Would you buy this over new Precision Matthews PM-1030v?  I'm a newbie to this hobby so Im pricing 
Lathes out.  I found this one I have shown in the picture.  While I know they are different in size just want to make one purchase if possible not buy a machine that may not meet current market standards or my level of use in the event i need to resale.


----------



## Ulma Doctor (Mar 3, 2019)

markba633csi said:


> Where did you find it? I just missed a Jet the other day in my town
> Mark


I found it out in Denair
It was passed over by another buyer


----------



## Ulma Doctor (Mar 3, 2019)

BigWalt said:


> Would you buy this over new Precision Matthews PM-1030v?  I'm a newbie to this hobby so Im pricing
> Lathes out.  I found this one I have shown in the picture.  While I know they are different in size just want to make one purchase if possible not buy a machine that may not meet current market standards or my level of use in the event i need to resale.


I’d buy a gently used machine over a new machine. The original buyer pays the hit for a new machine, you can have it for a fraction of the original price 
PM has nice machines, but I won’t pay double just to get a new machine


----------



## BigWalt (Mar 3, 2019)

Ulma Doctor said:


> I’d buy a gently used machine over a new machine. The original buyer pays the hit for a new machine, you can have it for a fraction of the original price
> PM has nice machines, but I won’t pay double just to get a new machine




The seller currently is asking $2000.00 for the lathe comes with original floor stand with shelves, 3 jaw, 4 jaw, center steady rest, quick change tool and extra attachments not know, has the original tools box and accessories.

I can buy the new PM-1030v for ($2,399.00 plus freight) with pretty much same accessories,
a warranty and parts are available.  My concern is with this old of a machine what's the wear and tear factor on it or has been service cycle on this lathe.  If any of the gears are bad or if I have to replace the motor what's that going to cost me ?

However I don't know what the current value or resale value would be if I decide to buy now and use it for few years and then try to sale several years down the road being it an older machine!

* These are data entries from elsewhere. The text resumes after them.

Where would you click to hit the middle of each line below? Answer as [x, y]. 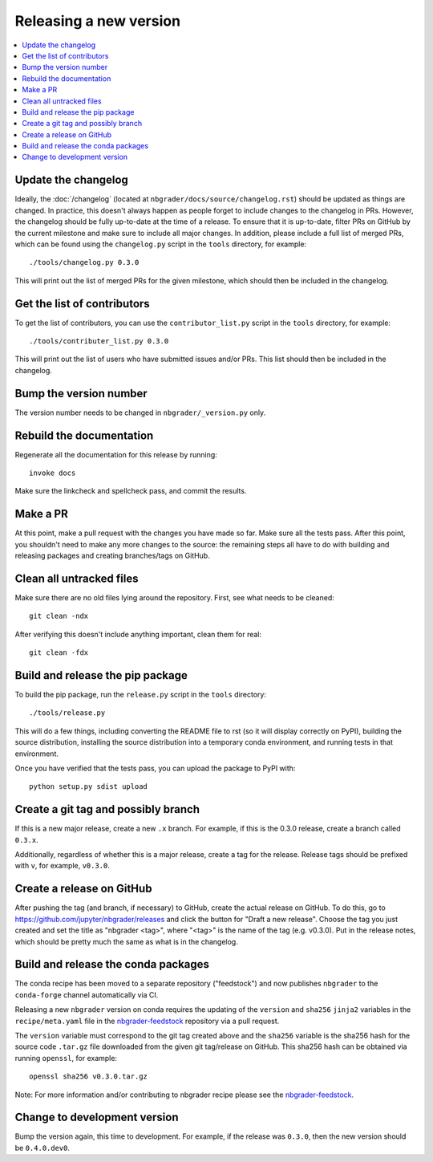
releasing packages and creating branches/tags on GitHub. [112, 556]
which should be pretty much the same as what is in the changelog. [126, 941]
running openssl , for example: [66, 1058]
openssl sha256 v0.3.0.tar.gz [89, 1077]
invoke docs [53, 473]
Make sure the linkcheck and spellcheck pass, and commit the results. [131, 491]
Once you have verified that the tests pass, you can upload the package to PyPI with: [155, 768]
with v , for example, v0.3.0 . [62, 866]
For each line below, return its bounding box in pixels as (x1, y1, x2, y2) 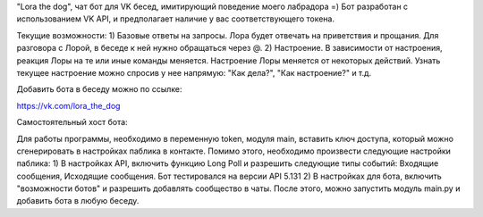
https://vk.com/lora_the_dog (16, 100, 121, 111)
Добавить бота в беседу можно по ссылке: (16, 84, 182, 95)
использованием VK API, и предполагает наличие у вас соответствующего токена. (16, 13, 335, 24)
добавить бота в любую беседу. (16, 196, 140, 206)
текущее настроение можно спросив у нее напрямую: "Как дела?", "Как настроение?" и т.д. (16, 67, 372, 78)
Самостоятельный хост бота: (16, 117, 129, 128)

Any thoughts from anybody ????


----------



## Chipper5783 (Mar 3, 2019)

The SW900B and the PM-1030 are very different lathes.  The SW900B will swing 12" over the bed and 17.5" in the gap, a bigger spindle hole and 75% heavier.  It depends on what you want to use the lathe for.  The SW900B has more capability.


----------



## macardoso (Mar 3, 2019)

$2k for a used import 12x36 seems steep to me but it does have good accessories. I paid $1100 for mine a year ago with only a 3 jaw 6" chuck.  Good condition but dirty.  Stand was banged up, but whatever.









						Enco 12x36 Lathe Rebuild (Picture Heavy!)
					

Hi All, I recently purchased an Enco110-2033 gap bed lathe from a industrial surplus business for around $1100. It's more than some have spent on a lathe like this, but it was available nearby my house and in beautiful condition under the significant amount of grime that had coated it.  This...




					www.hobby-machinist.com


----------



## Ulma Doctor (Mar 3, 2019)

BigWalt said:


> The seller currently is asking $2000.00 for the lathe comes with original floor stand with shelves, 3 jaw, 4 jaw, center steady rest, quick change tool and extra attachments not know, has the original tools box and accessories.
> 
> I can buy the new PM-1030v for ($2,399.00 plus freight) with pretty much same accessories,
> a warranty and parts are available.  My concern is with this old of a machine what's the wear and tear factor on it or has been service cycle on this lathe.  If any of the gears are bad or if I have to replace the motor what's that going to cost me ?
> ...



you can always offer 1600 and go from there
the PM1030 is a versatile machine,
but you'd be better off to get the shenwai even at 2k, IMO, unless the SW900 is trashed


----------



## pdentrem (Mar 4, 2019)

The SW is a much larger and more versatile machine. Remember a large lathe can make small parts while a small lathe cannot make large parts!

Tooling is where the money is spent! Motors are inexpensive. I spent $1500 on a similar lathe by Jet a few years ago. Currently I am thinking of downsizing as I don’t need the length. I wish I could find a 12ish by 27ish in my area, but they are much harder to find than the 1340 sized lathes.


----------



## macardoso (Mar 4, 2019)

I got the 12x36 without really knowing what all I would need it for. Almost immediately I had parts that would have pushed the envelope of anything smaller.  I'm a fan of buying rigidity and size when you can afford it.


----------